Here is what I really want to know: How long will it be before we see a partnership between E-Fuel and a company (or an iGEM team) to put butanol (or other fuel molecule) "biorefinery" in your garage?  It could even be a company other than E-Fuel, because they are unlikely to have a corner on the technology necessary to build the relevant hardware.  Or perhaps there will even be an open-source "microbiofueler/biomicrofueler" emerging from a garage or university project?

Distributed biological manufacturing, here we come.

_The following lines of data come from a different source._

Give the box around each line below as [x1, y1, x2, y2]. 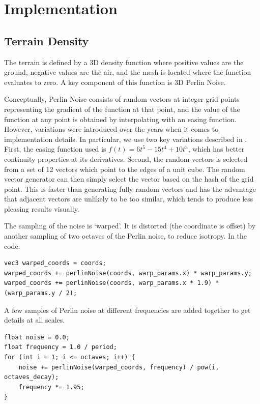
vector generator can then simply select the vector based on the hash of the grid [4, 174, 254, 184]
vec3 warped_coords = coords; [4, 259, 106, 267]
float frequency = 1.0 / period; [4, 343, 117, 351]
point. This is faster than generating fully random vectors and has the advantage [4, 183, 256, 194]
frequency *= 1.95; [18, 383, 84, 391]
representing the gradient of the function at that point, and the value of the [4, 103, 240, 114]
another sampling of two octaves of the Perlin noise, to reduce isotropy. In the [4, 230, 247, 241]
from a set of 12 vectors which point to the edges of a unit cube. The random [4, 163, 245, 174]
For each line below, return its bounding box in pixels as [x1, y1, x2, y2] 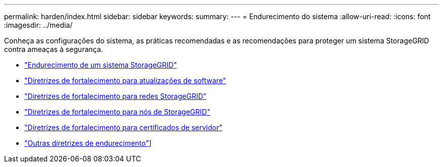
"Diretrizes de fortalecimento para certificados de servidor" [24, 123, 223, 132]
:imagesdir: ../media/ [4, 21, 73, 29]
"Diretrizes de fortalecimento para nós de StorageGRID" [24, 107, 210, 116]
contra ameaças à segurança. [4, 45, 103, 53]
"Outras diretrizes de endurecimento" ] [24, 139, 152, 147]
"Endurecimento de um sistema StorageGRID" [24, 61, 177, 69]
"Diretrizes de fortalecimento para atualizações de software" [24, 76, 227, 85]
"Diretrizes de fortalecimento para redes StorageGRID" [24, 92, 207, 100]
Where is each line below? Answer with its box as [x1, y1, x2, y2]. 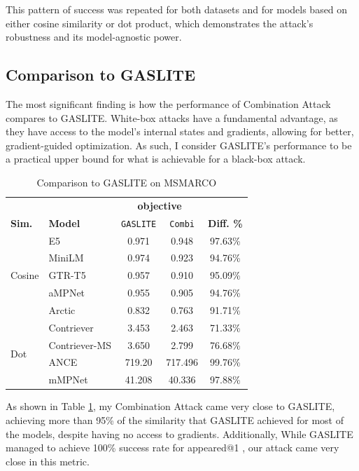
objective [137, 198, 182, 212]
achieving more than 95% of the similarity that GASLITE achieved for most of [6, 412, 344, 427]
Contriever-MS [48, 337, 112, 352]
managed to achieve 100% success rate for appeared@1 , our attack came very [6, 440, 339, 455]
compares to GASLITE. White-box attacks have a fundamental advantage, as [6, 110, 338, 125]
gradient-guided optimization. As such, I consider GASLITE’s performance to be [6, 137, 352, 152]
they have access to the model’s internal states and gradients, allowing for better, [6, 124, 354, 139]
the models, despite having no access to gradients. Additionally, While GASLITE [6, 426, 353, 441]
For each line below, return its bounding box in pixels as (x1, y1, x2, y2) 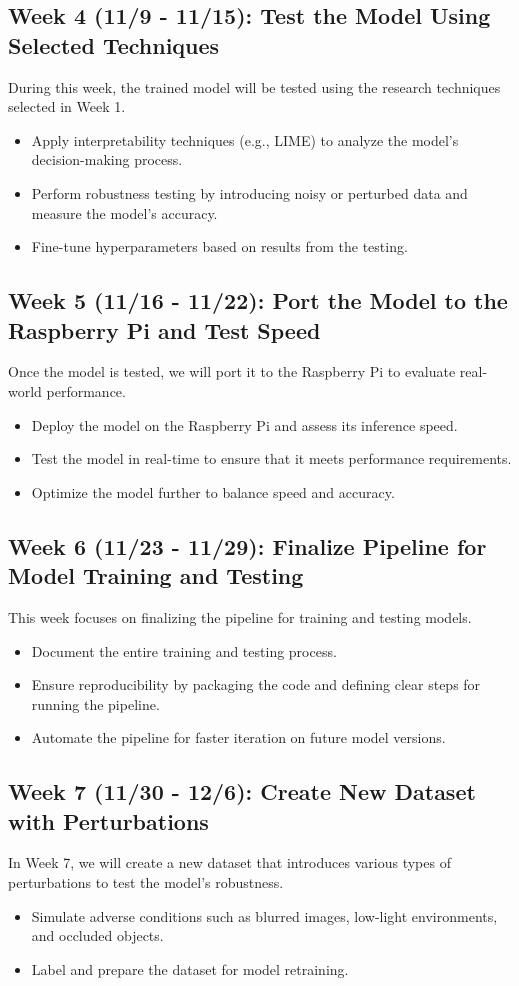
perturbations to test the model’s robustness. (8, 872, 284, 893)
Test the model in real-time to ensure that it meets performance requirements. (31, 448, 512, 469)
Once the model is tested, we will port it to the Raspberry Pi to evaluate (8, 361, 456, 382)
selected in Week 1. (8, 96, 126, 117)
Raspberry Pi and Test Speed (8, 314, 321, 345)
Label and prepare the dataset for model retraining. (31, 958, 349, 979)
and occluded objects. (31, 925, 164, 946)
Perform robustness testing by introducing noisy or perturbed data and (31, 182, 468, 203)
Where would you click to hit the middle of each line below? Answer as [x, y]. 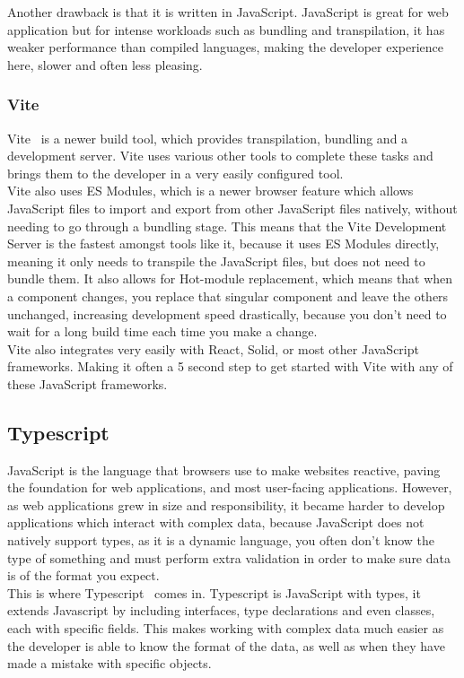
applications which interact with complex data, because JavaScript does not [216, 522]
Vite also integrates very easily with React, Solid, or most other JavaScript [213, 348]
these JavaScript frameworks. [88, 383]
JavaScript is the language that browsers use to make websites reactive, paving [224, 469]
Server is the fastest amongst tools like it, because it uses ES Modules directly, [223, 243]
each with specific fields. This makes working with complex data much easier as [226, 628]
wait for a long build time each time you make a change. [162, 331]
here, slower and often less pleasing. [105, 64]
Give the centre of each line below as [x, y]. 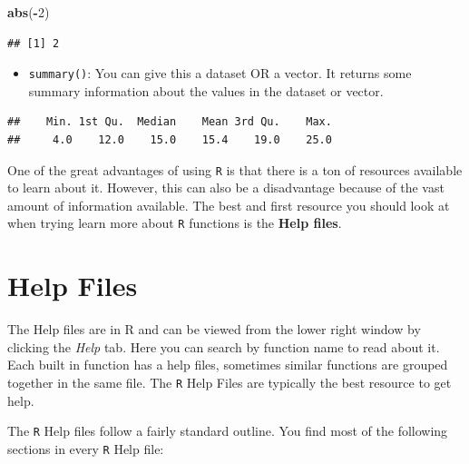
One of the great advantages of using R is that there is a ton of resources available [235, 169]
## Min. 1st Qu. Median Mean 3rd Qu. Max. [170, 122]
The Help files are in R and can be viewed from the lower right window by [214, 329]
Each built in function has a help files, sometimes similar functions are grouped [228, 365]
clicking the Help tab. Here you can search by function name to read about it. [224, 346]
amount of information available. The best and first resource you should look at [229, 205]
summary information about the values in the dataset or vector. [206, 90]
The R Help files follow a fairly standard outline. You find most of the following [228, 431]
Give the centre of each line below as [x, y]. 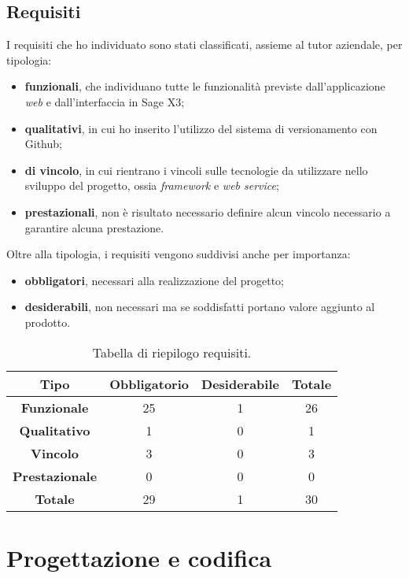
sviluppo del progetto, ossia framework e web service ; [152, 185]
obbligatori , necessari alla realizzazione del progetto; [154, 280]
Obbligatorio [149, 383]
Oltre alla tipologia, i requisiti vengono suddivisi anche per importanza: [179, 254]
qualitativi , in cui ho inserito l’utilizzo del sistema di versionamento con [201, 128]
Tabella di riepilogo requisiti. [172, 352]
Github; [43, 144]
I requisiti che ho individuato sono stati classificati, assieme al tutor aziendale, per [204, 44]
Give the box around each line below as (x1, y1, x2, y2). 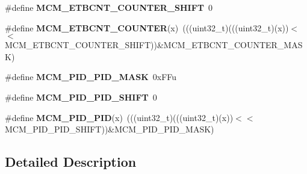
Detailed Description (5, 152, 137, 171)
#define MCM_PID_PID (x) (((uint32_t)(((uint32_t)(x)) (5, 111, 234, 123)
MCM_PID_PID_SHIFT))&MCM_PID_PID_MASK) (5, 123, 214, 135)
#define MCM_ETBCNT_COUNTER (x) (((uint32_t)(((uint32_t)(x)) (5, 21, 289, 34)
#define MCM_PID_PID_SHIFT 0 (5, 90, 157, 103)
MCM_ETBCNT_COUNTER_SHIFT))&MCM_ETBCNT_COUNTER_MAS (5, 39, 303, 51)
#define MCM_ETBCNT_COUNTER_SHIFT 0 (5, 1, 213, 13)
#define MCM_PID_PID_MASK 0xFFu (5, 70, 177, 83)
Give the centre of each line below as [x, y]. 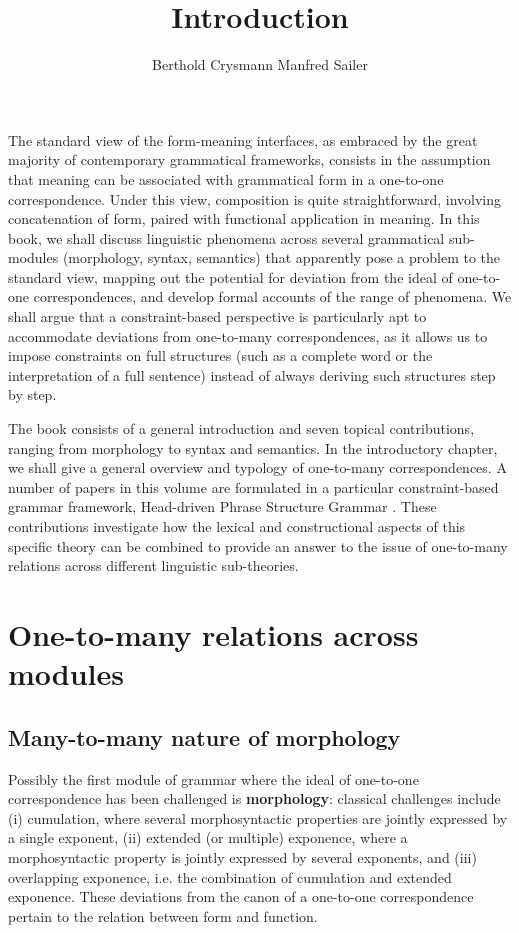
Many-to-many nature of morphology [204, 736]
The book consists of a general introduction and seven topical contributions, [241, 428]
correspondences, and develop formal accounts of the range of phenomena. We [272, 296]
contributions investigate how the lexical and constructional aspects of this [237, 526]
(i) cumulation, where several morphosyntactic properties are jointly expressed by [258, 817]
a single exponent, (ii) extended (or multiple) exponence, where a [208, 837]
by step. [32, 394]
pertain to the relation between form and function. [163, 915]
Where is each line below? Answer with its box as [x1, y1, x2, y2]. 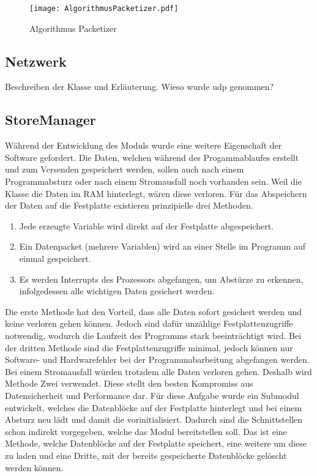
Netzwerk [5, 51, 67, 70]
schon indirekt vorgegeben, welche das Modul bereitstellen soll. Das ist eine [5, 425, 287, 437]
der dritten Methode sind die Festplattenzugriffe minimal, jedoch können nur [5, 341, 293, 354]
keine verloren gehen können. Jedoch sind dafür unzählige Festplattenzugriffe [5, 317, 293, 330]
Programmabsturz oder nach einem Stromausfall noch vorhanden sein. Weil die [5, 175, 302, 188]
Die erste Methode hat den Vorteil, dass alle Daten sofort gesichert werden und [5, 305, 302, 318]
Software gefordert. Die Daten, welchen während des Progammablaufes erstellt [5, 151, 299, 163]
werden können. [5, 461, 64, 474]
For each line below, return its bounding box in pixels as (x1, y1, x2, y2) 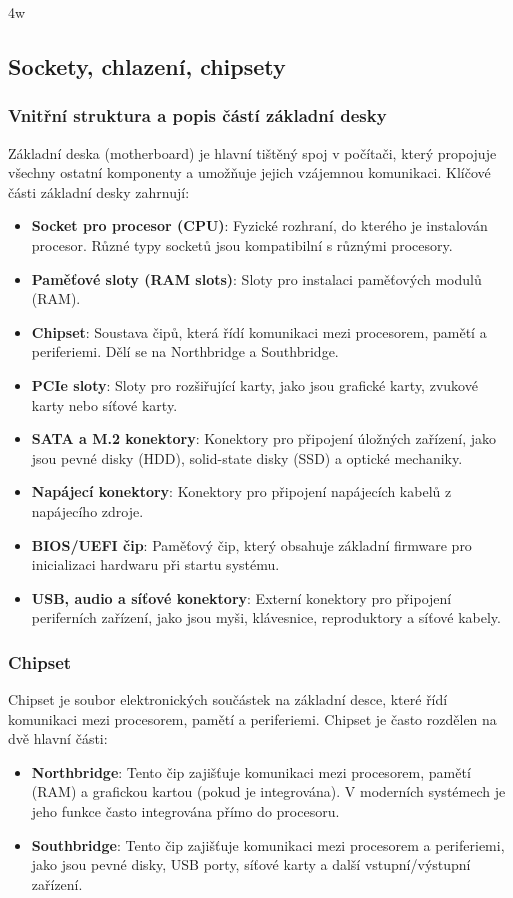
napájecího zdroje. (31, 500, 144, 521)
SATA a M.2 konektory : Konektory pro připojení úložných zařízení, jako (31, 428, 497, 449)
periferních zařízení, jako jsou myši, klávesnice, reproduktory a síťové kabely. (31, 607, 501, 628)
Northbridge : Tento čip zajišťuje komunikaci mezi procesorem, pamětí (31, 761, 471, 782)
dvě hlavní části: (8, 728, 108, 749)
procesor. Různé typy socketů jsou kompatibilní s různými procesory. (31, 234, 453, 255)
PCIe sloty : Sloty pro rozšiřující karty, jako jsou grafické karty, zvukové (31, 374, 478, 395)
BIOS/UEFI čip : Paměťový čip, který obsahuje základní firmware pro (31, 534, 472, 555)
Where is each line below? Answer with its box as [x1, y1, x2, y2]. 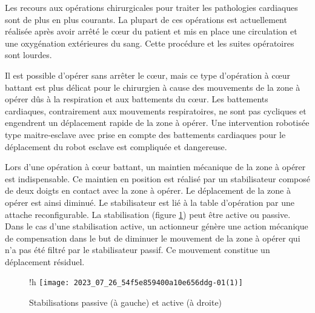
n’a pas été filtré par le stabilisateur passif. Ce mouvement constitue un [5, 243, 270, 256]
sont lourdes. [5, 48, 52, 61]
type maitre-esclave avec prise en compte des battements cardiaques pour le [5, 128, 286, 140]
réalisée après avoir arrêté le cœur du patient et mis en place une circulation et [5, 25, 297, 38]
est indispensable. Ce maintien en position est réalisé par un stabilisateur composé [5, 172, 311, 185]
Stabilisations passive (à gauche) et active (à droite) [29, 296, 222, 309]
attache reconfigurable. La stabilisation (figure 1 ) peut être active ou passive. [5, 208, 291, 220]
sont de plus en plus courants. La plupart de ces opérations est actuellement [5, 13, 287, 25]
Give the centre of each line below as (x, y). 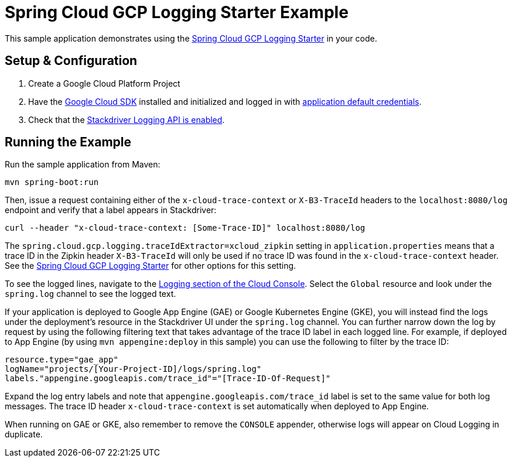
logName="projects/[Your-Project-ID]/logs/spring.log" (133, 369)
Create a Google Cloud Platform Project (104, 83)
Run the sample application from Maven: (83, 165)
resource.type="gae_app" (62, 360)
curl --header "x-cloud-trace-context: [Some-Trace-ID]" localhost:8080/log (185, 228)
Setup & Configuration (71, 61)
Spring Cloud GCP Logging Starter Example (177, 12)
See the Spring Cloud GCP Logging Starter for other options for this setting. (151, 266)
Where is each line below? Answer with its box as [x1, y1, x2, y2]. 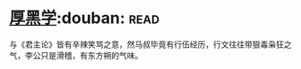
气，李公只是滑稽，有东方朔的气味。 [9, 50, 143, 60]
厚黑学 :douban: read [9, 8, 159, 28]
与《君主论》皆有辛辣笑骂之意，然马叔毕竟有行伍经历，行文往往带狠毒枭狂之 [9, 39, 292, 50]
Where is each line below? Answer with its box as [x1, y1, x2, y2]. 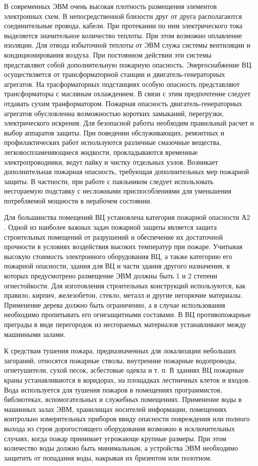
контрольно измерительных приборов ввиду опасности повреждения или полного [4, 413, 250, 424]
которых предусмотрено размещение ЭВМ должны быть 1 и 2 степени [4, 270, 217, 281]
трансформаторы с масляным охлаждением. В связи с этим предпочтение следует [4, 88, 251, 99]
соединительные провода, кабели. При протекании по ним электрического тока [4, 20, 243, 31]
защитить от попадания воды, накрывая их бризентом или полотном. [4, 452, 212, 463]
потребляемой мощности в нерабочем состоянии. [4, 195, 152, 205]
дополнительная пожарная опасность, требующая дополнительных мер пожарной [4, 166, 249, 177]
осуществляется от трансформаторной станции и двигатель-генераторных [4, 69, 225, 79]
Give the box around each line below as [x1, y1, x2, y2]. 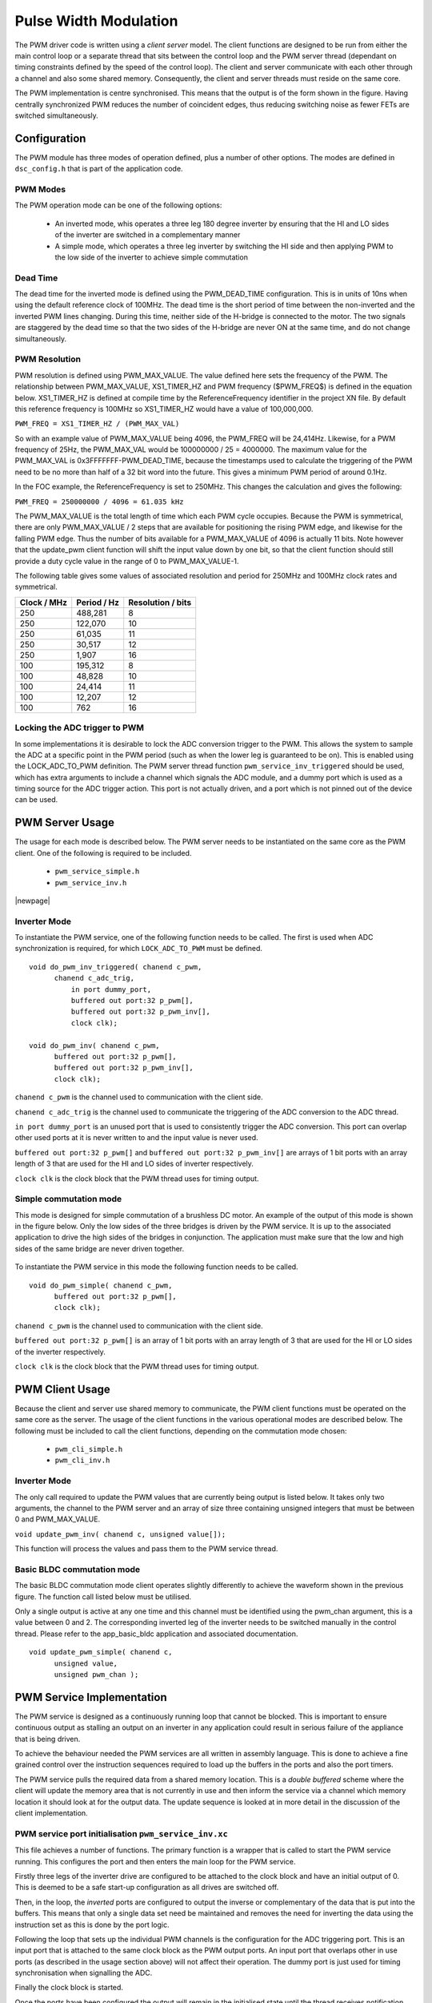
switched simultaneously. [14, 111, 99, 120]
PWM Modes [14, 183, 66, 195]
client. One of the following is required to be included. [14, 848, 192, 857]
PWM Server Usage [14, 816, 115, 829]
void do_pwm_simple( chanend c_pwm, [29, 1280, 173, 1290]
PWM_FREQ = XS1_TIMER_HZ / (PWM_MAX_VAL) [14, 419, 180, 429]
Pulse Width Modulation [14, 12, 178, 30]
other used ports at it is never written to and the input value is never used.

Amyris Launches Cane-to-Biofuels Partnership

I just received word that Amyris has now officially announced a partnership to use Brazilian sugar cane to produce biofuels.  Amyris and Crystalsev are aiming to hit the market with cane-derived biodiesel in 2010.  This deal has been in the works for a while; the press release is here.

Amyris now has access to large amounts of sugar, as well as substantial fermentation capacity, and they need to get their bugs up to snuff for producing large volumes of fuel.  Based on what I have seen in my travels, I expect they will get there.  In principle, the market will be the ultimate judge of the accomplishment, with consumers in the role of jury.  But the market, at present, is also skewed by subsidies and tariffs that place Brazilian products at a disadvantage compared to less efficient domestic production.  It is yet unclear whether the new biofuel will be subject to the same uneven playing field facing Brazilian ethanol.

(Update:  Since this post seems to be getting lots of traffic, I will point those interested to a couple of my earlier posts on the role of Amyris and synthetic biology in producing biofuels: "The Intersection of Biofuels and Synthetic Biology", and "The Need for Fuels Produced Using Synthetic Biology".)